## Import libraries

In [None]:
# data analysis and wrangling

import pandas as pd
import numpy as np
import random as rnd
import re

# visualization

import seaborn as sns
import matplotlib.pyplot as plt
import plotly.express as px
from plotly.subplots import make_subplots
import plotly.graph_objects as go
%matplotlib inline

# machine learning

from sklearn.model_selection import GridSearchCV
from sklearn.ensemble import RandomForestClassifier
from xgboost import XGBClassifier

## Load the Data

In [None]:
train = pd.read_csv('../input/spaceship-titanic/train.csv')
test = pd.read_csv('../input/spaceship-titanic/test.csv')

train.head()

In [None]:
train.describe()

In [None]:
train.info()
print()
print('----------'*6)
test.info()

we can see there are lot of missing values, so it is important to handle them well.

In [None]:
print(train.columns.values)
print('-----'*5)
print(train['HomePlanet'].value_counts())
print('-----'*5)
print(train['Destination'].value_counts())
print('-----'*5)
print(train['VIP'].value_counts())
print('-----'*5)
print(train['Transported'].value_counts())
print('-----'*5)
print(train['Cabin'].value_counts())
print('-----'*5)
print(train['CryoSleep'].value_counts())
print('-----'*5)
print(train['Age'].value_counts())
print('-----'*5)

### Plan for replacing missing values

* HomePlanet: Since most of the data is Earth, we will replace missing values with Earth.
* Destination: Since most of the data is Earth, we will replace the missing values with TRAPPIST-1e
* VIP: Most of them are False so we will replace the missing values with False.
* Cabin: Cabin consists of Deck, Num, Side. It can be divided and analyzed
* CryoSleep: Missing values will be replaced as False.

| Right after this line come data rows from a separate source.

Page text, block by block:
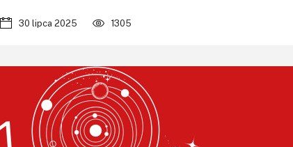
30 lipca 2025 1305
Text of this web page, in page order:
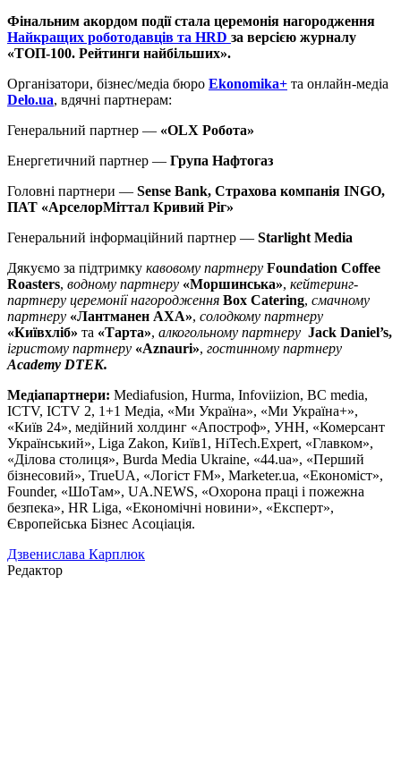
Фінальним акордом події стала церемонія нагородження
Найкращих роботодавців та HRD за версією журналу
«ТОП-100. Рейтинги найбільших».
Організатори, бізнес/медіа бюро Ekonomika+ та онлайн-медіа
Delo.ua, вдячні партнерам:
Генеральний партнер — «OLX Робота»
Енергетичний партнер — Група Нафтогаз
Головні партнери — Sense Bank, Страхова компанія INGO,
ПАТ «АрселорМіттал Кривий Ріг»
Генеральний інформаційний партнер — Starlight Media
Дякуємо за підтримку кавовому партнеру Foundation Coffee
Roasters, водному партнеру «Моршинська», кейтеринг-
партнеру церемонії нагородження Box Catering, смачному
партнеру «Лантманен АХА», солодкому партнеру
«Київхліб» та «Тарта», алкогольному партнеру Jack Daniel’s,
ігристому партнеру «Aznauri», гостинному партнеру
Academy DTEK.
Медіапартнери: Mediafusion, Hurma, Infoviizion, BC media,
ICTV, ICTV 2, 1+1 Медіа, «Ми Україна», «Ми Україна+»,
«Київ 24», медійний холдинг «Апостроф», УНН, «Комерсант
Український», Liga Zakon, Київ1, HiTech.Expert, «Главком»,
«Ділова столиця», Burda Media Ukraine, «44.ua», «Перший
бізнесовий», TrueUA, «Логіст FM», Marketer.ua, «Економіст»,
Founder, «ШоТам», UA.NEWS, «Охорона праці і пожежна
безпека», HR Liga, «Економічні новини», «Експерт»,
Європейська Бізнес Асоціація.
Дзвенислава Карплюк
Редактор
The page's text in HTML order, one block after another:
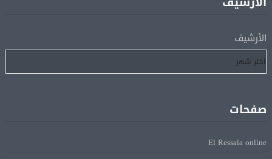
إسبانيا تعيد فرض الرقابة على حدودها مع إيطاليا وسط
خلاف متصاعد بشأن الهجرة
للسفن فى هرمز
الرئيس الإيرانى: الظروف الراهنة فرصة للتوصل إلى اتفاق
الأرشيف
صفحات
El Ressala online
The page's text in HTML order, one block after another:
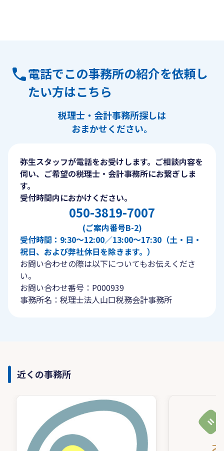
電話でこの事務所の紹介を依頼し
たい方はこちら
税理士・会計事務所探しは
おまかせください。
弥生スタッフが電話をお受けします。ご相談内容を
伺い、ご希望の税理士・会計事務所にお繋ぎしま
す。
受付時間内におかけください。
050-3819-7007
(ご案内番号B-2)
受付時間：9:30〜12:00／13:00〜17:30（土・日・
祝日、および弊社休日を除きます。）
お問い合わせの際は以下についてもお伝えくださ
い。
お問い合わせ番号：P000939
事務所名：税理士法人山口税務会計事務所
近くの事務所
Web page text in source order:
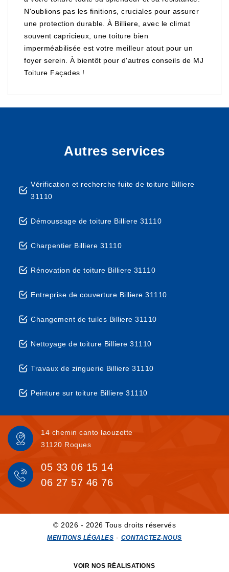
N'oublions pas les finitions, cruciales pour assurer
une protection durable. À Billiere, avec le climat
souvent capricieux, une toiture bien
imperméabilisée est votre meilleur atout pour un
foyer serein. À bientôt pour d'autres conseils de MJ
Toiture Façades !
Autres services
Vérification et recherche fuite de toiture Billiere
31110
Démoussage de toiture Billiere 31110
Charpentier Billiere 31110
Rénovation de toiture Billiere 31110
Entreprise de couverture Billiere 31110
Changement de tuiles Billiere 31110
Nettoyage de toiture Billiere 31110
Travaux de zinguerie Billiere 31110
Peinture sur toiture Billiere 31110
14 chemin canto laouzette
31120 Roques
05 33 06 15 14
06 27 57 46 76
© 2026 - 2026 Tous droits réservés
MENTIONS LÉGALES - CONTACTEZ-NOUS
VOIR NOS RÉALISATIONS
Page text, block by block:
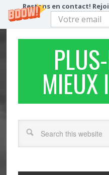
Restons en contact!
MIEUX
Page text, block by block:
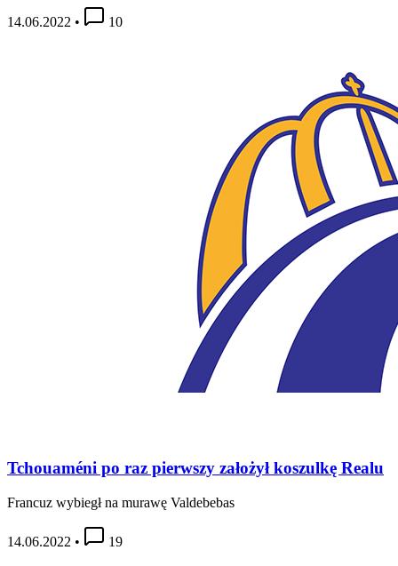
14.06.2022 • 10
Tchouaméni po raz pierwszy założył koszulkę Realu
Francuz wybiegł na murawę Valdebebas
14.06.2022 • 19
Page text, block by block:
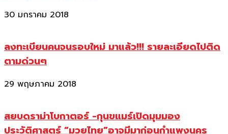
30 มกราคม 2018
ลงทะเบียนคนจนรอบใหม่ มาแล้ว!!! รายละเอียดไปติด
ตามด่วนๆ
29 พฤษภาคม 2018
สยบดราม่าโบกาตอร์ -กุนขแมร์เปิดมุมมอง
ประวัติศาสตร์ “มวยไทย”อาจมีมาก่อนกำแพงนคร
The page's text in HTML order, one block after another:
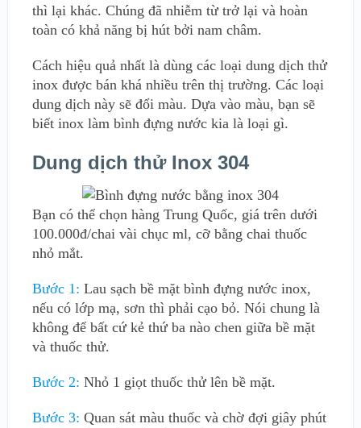
thì lại khác. Chúng đã nhiễm từ trở lại và hoàn
toàn có khả năng bị hút bởi nam châm.
Cách hiệu quả nhất là dùng các loại dung dịch thử
inox được bán khá nhiều trên thị trường. Các loại
dung dịch này sẽ đổi màu. Dựa vào màu, bạn sẽ
biết inox làm bình đựng nước kia là loại gì.
Dung dịch thử Inox 304
Bạn có thể chọn hàng Trung Quốc, giá trên dưới
100.000đ/chai vài chục ml, cỡ bằng chai thuốc
nhỏ mắt.
Bước 1: Lau sạch bề mặt bình đựng nước inox,
nếu có lớp mạ, sơn thì phải cạo bỏ. Nói chung là
không để bất cứ kẻ thứ ba nào chen giữa bề mặt
và thuốc thử.
Bước 2: Nhỏ 1 giọt thuốc thử lên bề mặt.
Bước 3: Quan sát màu thuốc và chờ đợi giây phút
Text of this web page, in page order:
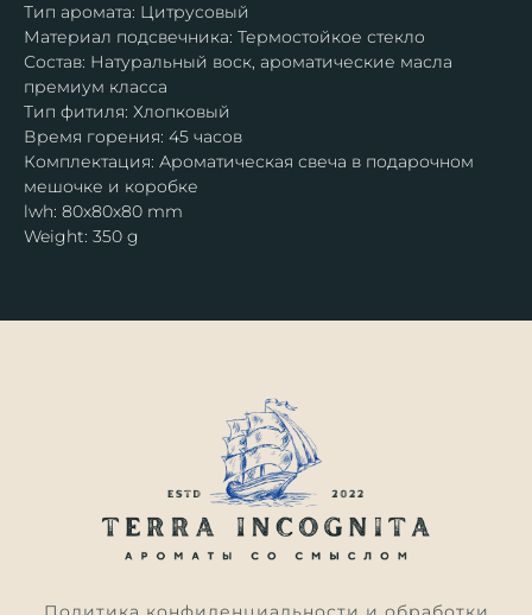
Тип аромата: Цитрусовый
Материал подсвечника: Термостойкое стекло
Состав: Натуральный воск, ароматические масла
премиум класса
Тип фитиля: Хлопковый
Время горения: 45 часов
Комплектация: Ароматическая свеча в подарочном
мешочке и коробке
lwh: 80x80x80 mm
Weight: 350 g
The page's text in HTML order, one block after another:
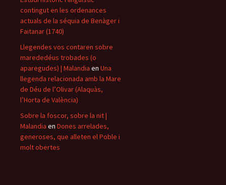
contingut en les ordenances
actuals de la séquia de Benàger i
Faitanar (1740)
Llegendes vos contaren sobre
marededéus trobades (o
aparegudes) | Malandia en Una
llegenda relacionada amb la Mare
de Déu de l’Olivar (Alaquàs,
l’Horta de València)
Sobre la foscor, sobre la nit |
Malandia en Dones arrelades,
generoses, que alleten el Poble i
molt obertes
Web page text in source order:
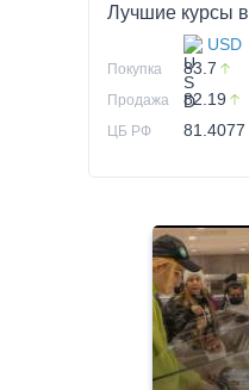
Лучшие курсы в
USD
Покупка 83.7
Продажа 82.19
ЦБ РФ 81.4077

## Handling Missing Values

In [None]:
Missing_features = ['FoodCourt', 'Spa', 'ShoppingMall', 'RoomService', 'VRDeck', 'Cabin', 'CryoSleep', 'VIP', 'HomePlanet', 'Destination', 'Age']
for feature in Missing_features:
    if feature == 'Age':
        fill = train[feature].mean()
    else:
        fill = train[feature].value_counts().index[0]
    train[feature] = train[feature].fillna(fill)
    test[feature] = test[feature].fillna(fill)

## Divide and Analyze Cabins

In [None]:
def extract_deck(s):
    return s.split('/')[0]

def extract_num(s):
    return s.split('/')[1]

def extract_side(s):
    return s.split('/')[2]

train['Deck'] = train['Cabin'].apply(extract_deck)
train['Num'] = train['Cabin'].apply(extract_num)
train['Side'] = train['Cabin'].apply(extract_side)

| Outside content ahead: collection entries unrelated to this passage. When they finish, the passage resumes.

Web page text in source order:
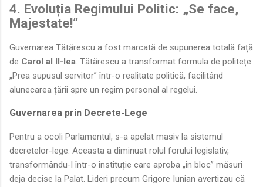
4. Evoluția Regimului Politic: „Se face,
Majestate!”
Guvernarea Tătărescu a fost marcată de supunerea totală față
de Carol al II-lea. Tătărescu a transformat formula de politețe
„Prea supusul servitor” într-o realitate politică, facilitând
alunecarea țării spre un regim personal al regelui.
Guvernarea prin Decrete-Lege
Pentru a ocoli Parlamentul, s-a apelat masiv la sistemul
decretelor-lege. Aceasta a diminuat rolul forului legislativ,
transformându-l într-o instituție care aproba „în bloc” măsuri
deja decise la Palat. Lideri precum Grigore Iunian avertizau că
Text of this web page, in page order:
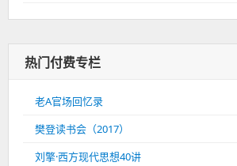
热门付费专栏
老A官场回忆录
樊登读书会（2017）
刘擎·西方现代思想40讲
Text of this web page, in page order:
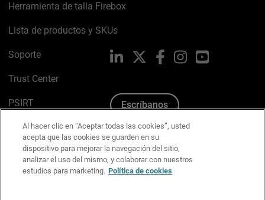
Herramienta de talla Firebox
Lista de productos y SKUs
Soporte
Trust Center
PSIRT
Política de cookies
Política de privacidad
Kit de medios y marca
LinkedIn FacebookInstagramYouTube
Escríbanos
Al hacer clic en “Aceptar todas las cookies”, usted
acepta que las cookies se guarden en su
dispositivo para mejorar la navegación del sitio,
analizar el uso del mismo, y colaborar con nuestros
estudios para marketing. Política de cookies
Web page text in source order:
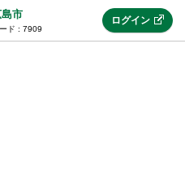
市
ド : 7909
バンク)
ログイン
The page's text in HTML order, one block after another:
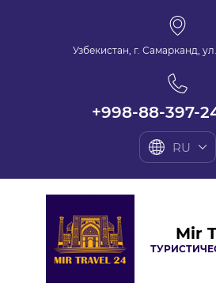
Узбекистан, г. Самарканд,
RU
+998-88-397-
Mir
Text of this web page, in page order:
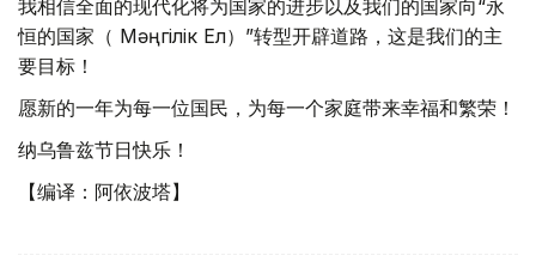
我相信全面的现代化将为国家的进步以及我们的国家向“永
恒的国家（ Мәңгілік Ел）”转型开辟道路，这是我们的主
要目标！
愿新的一年为每一位国民，为每一个家庭带来幸福和繁荣！
纳乌鲁兹节日快乐！
【编译：阿依波塔】
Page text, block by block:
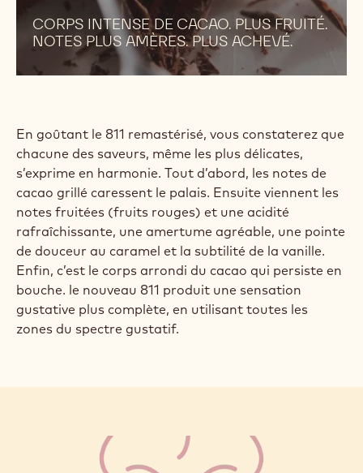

test['Deck'] = test['Cabin'].apply(extract_deck)
test['Num'] = test['Cabin'].apply(extract_num)
test['Side'] = test['Cabin'].apply(extract_side)

## Convert categorical features into numerical

In [None]:
features_cat = ['HomePlanet', 'Destination', 'Deck', 'Side']
for feature in features_cat:
    train[pd.get_dummies(train[feature], prefix=feature).columns] = pd.get_dummies(train[feature], prefix=feature)
    test[pd.get_dummies(test[feature], prefix=feature).columns] = pd.get_dummies(test[feature], prefix=feature)

To handle the name data, combining the train and test dataset. We will split it later.

In [None]:
data = pd.concat([train[test.columns], test])
data

## Handling name

In [None]:
def extract_last_name(s):
    return str(s).split(' ')[-1]

data['LastName'] = data['Name'].apply(extract_last_name)

dict_names = data['LastName'].value_counts().to_dict()

def same_name(s):
    return dict_names[s]-1

data['SameName'] = data['LastName'].apply(same_name)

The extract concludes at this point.